BRIEF
All lines from the one containing "Una vez modificado" through the final line of the material below must appear exactly as they are, with nothing else.

==== RECORDED INFORMATION

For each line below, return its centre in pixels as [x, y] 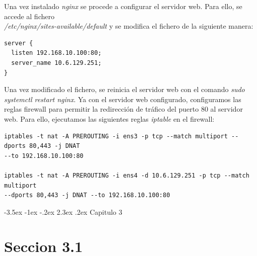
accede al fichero [29, 16]
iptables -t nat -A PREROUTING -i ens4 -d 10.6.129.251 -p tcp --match [127, 175]
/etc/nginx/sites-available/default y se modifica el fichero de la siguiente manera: [129, 26]
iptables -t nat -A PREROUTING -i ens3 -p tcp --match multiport [116, 136]
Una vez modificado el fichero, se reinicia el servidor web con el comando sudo [124, 89]
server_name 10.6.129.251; [56, 63]
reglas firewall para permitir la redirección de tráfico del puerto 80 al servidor [123, 109]
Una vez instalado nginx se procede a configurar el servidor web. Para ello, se [123, 6]

========

EXPECTED ANSWER
Una vez modificado el fichero, se reinicia el servidor web con el comando sudo [124, 89]
server_name 10.6.129.251; [56, 63]
reglas firewall para permitir la redirección de tráfico del puerto 80 al servidor [123, 109]
Una vez instalado nginx se procede a configurar el servidor web. Para ello, se [123, 6]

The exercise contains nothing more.